=== Input records ===
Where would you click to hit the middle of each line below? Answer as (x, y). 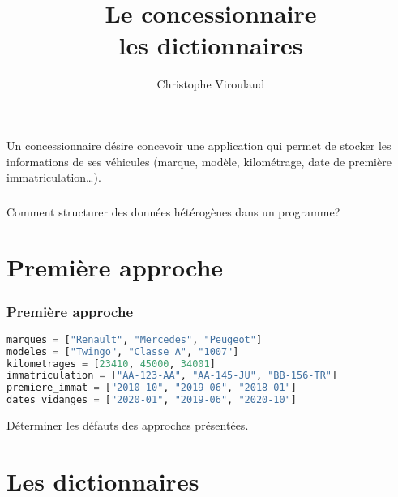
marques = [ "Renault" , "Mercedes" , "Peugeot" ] (135, 339)
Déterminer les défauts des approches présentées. (128, 425)
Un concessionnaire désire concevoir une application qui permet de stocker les (199, 145)
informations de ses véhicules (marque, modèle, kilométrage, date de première (199, 161)
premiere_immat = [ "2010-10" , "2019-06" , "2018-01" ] (152, 388)
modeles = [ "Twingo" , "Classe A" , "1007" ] (123, 351)
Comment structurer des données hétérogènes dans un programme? (173, 211)
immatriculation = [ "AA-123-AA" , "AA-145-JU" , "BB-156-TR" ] (172, 376)
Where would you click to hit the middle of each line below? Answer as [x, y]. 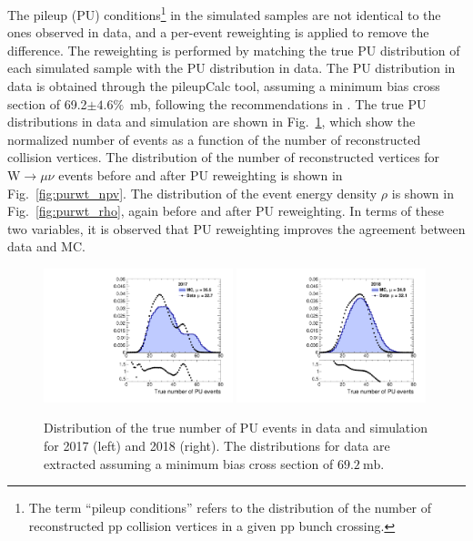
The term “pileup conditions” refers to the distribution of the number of [230, 508]
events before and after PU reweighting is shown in [201, 175]
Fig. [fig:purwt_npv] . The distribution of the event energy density [192, 193]
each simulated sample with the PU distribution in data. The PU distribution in [231, 68]
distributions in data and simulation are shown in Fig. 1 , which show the [211, 122]
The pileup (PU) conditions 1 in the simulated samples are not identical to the [224, 13]
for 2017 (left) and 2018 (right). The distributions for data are [217, 445]
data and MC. [46, 246]
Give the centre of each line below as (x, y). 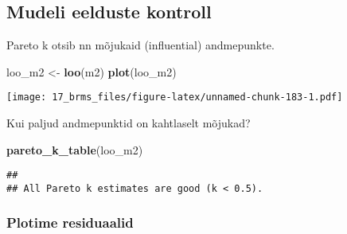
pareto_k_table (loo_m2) (75, 149)
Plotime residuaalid (70, 222)
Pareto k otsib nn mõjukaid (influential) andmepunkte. (140, 45)
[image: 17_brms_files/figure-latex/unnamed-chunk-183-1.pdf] (175, 97)
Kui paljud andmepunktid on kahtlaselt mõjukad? (129, 123)
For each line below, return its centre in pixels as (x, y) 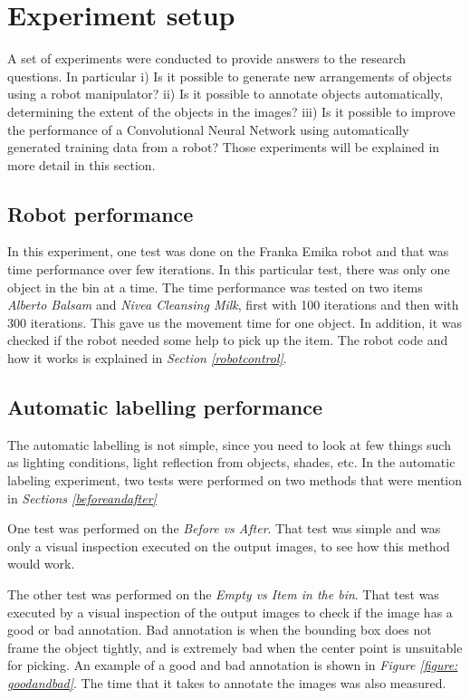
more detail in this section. (82, 164)
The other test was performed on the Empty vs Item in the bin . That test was (223, 594)
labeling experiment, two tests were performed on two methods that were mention (235, 480)
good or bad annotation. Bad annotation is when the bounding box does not (220, 630)
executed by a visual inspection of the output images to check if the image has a (230, 612)
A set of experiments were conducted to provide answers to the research (206, 58)
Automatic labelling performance (165, 407)
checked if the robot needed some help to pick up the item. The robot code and (228, 340)
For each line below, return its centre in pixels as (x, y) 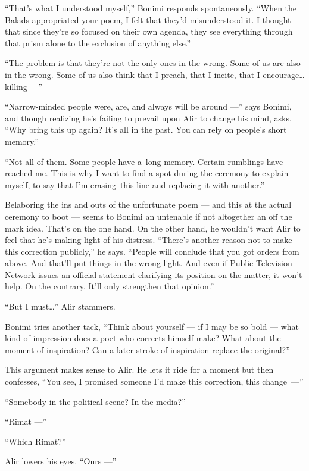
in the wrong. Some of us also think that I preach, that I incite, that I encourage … (155, 74)
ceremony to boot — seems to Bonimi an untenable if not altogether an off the (149, 216)
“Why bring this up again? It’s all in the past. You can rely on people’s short (146, 130)
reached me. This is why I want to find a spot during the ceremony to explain (147, 173)
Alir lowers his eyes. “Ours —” (61, 461)
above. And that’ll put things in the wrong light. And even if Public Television (149, 263)
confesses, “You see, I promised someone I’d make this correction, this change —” (154, 381)
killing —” (24, 86)
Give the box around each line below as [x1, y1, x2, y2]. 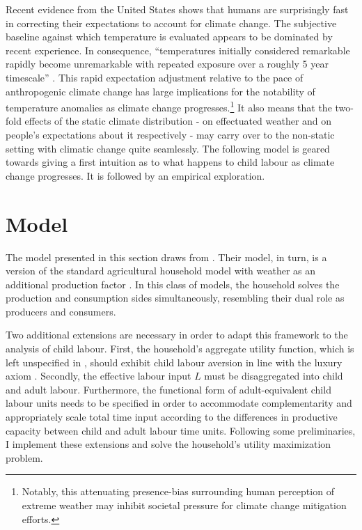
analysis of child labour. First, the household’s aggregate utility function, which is [6, 341, 354, 356]
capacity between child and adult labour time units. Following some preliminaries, [6, 423, 356, 437]
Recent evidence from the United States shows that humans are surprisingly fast [6, 2, 349, 16]
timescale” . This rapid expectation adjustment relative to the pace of [6, 70, 304, 84]
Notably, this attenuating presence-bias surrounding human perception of [22, 484, 334, 499]
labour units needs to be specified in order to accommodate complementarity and [6, 396, 352, 410]
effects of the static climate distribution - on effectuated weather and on [24, 114, 332, 128]
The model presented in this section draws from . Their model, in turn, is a [6, 249, 327, 264]
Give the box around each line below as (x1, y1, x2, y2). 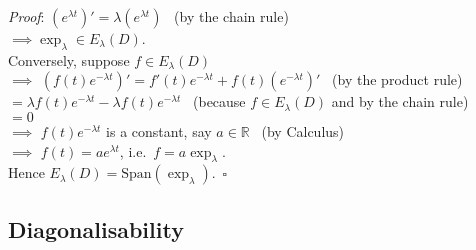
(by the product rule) (332, 69, 463, 90)
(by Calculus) (261, 120, 345, 141)
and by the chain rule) (331, 91, 469, 112)
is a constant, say (106, 120, 212, 141)
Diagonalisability (8, 213, 184, 244)
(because (193, 91, 246, 112)
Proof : (8, 6, 45, 26)
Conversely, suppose (8, 49, 130, 70)
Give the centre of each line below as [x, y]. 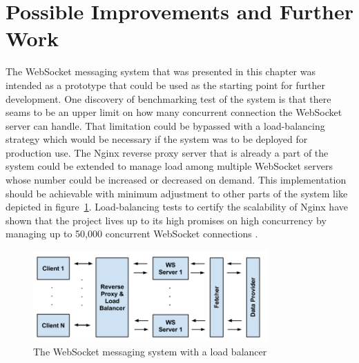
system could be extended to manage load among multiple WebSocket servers [169, 166]
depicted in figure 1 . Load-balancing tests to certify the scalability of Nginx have [177, 207]
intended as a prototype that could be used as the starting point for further [165, 85]
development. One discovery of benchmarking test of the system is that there [168, 98]
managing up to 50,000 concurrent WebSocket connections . [132, 234]
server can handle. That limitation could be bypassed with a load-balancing [165, 125]
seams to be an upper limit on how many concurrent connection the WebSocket [174, 112]
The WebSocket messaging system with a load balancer [150, 351]
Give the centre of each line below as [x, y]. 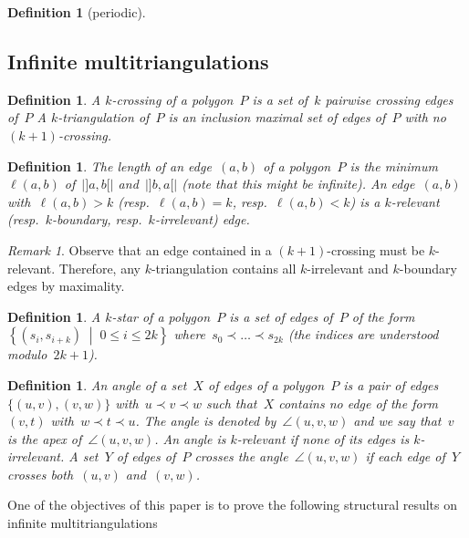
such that [232, 403]
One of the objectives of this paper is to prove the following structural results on [232, 505]
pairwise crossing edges [389, 99]
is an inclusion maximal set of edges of [277, 117]
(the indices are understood [363, 334]
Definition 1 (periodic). [77, 12]
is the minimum [394, 166]
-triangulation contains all [224, 268]
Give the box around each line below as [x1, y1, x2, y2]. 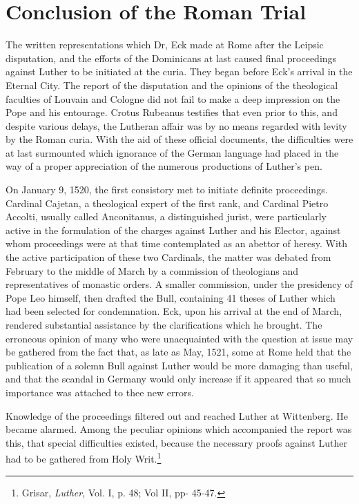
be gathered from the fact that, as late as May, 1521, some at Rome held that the [6, 345, 351, 359]
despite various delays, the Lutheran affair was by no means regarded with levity [6, 118, 347, 133]
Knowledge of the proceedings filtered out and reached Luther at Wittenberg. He [6, 408, 348, 423]
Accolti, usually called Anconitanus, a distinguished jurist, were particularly [6, 209, 327, 224]
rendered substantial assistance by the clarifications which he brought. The [6, 318, 322, 331]
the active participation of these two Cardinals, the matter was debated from [6, 250, 331, 264]
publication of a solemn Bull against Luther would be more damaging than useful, [6, 358, 353, 372]
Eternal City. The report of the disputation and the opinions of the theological [6, 77, 338, 92]
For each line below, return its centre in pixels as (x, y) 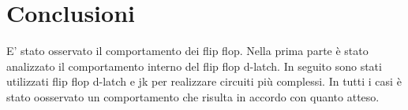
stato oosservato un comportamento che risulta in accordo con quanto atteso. (193, 96)
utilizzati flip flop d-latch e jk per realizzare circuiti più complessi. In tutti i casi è (204, 81)
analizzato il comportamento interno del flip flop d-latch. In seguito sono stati (194, 66)
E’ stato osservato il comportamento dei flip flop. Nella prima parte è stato (187, 51)
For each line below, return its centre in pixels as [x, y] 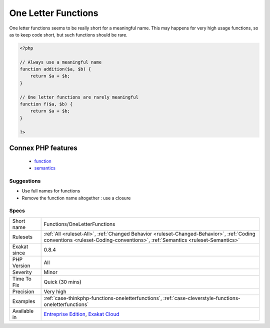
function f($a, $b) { [46, 104]
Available [23, 311]
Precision [23, 291]
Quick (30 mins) [63, 281]
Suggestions [25, 181]
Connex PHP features [43, 148]
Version [21, 265]
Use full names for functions [51, 191]
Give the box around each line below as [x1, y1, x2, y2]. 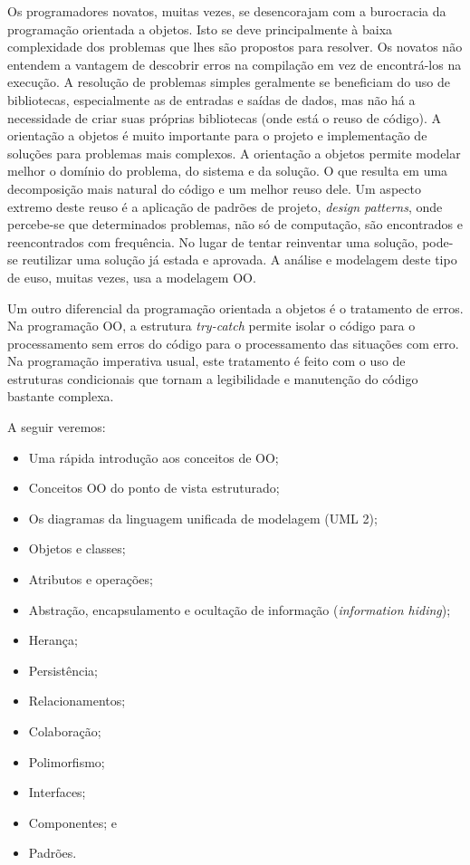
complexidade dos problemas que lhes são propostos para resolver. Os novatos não [7, 37, 463, 56]
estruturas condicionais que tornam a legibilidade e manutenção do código [7, 369, 418, 388]
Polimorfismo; [28, 752, 105, 771]
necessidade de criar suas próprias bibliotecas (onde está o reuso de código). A [7, 108, 442, 127]
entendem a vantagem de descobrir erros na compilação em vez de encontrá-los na [7, 54, 462, 73]
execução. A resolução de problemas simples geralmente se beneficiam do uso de [7, 72, 450, 91]
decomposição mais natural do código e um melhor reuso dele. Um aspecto [7, 178, 421, 197]
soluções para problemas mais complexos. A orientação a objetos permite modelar [7, 143, 461, 162]

=== What you have to do ===
Give exactly the lines above that run from the line with "data and MC. [46, 246]" to the line with "17_brms_files/figure-latex/unnamed-chunk-183-1.pdf] (175, 97)", both included, leaving every picture out.

=== Answer space ===
data and MC. [46, 246]
Give the centre of each line below as (x, y). 
pareto_k_table (loo_m2) (75, 149)
Plotime residuaalid (70, 222)
Pareto k otsib nn mõjukaid (influential) andmepunkte. (140, 45)
[image: 17_brms_files/figure-latex/unnamed-chunk-183-1.pdf] (175, 97)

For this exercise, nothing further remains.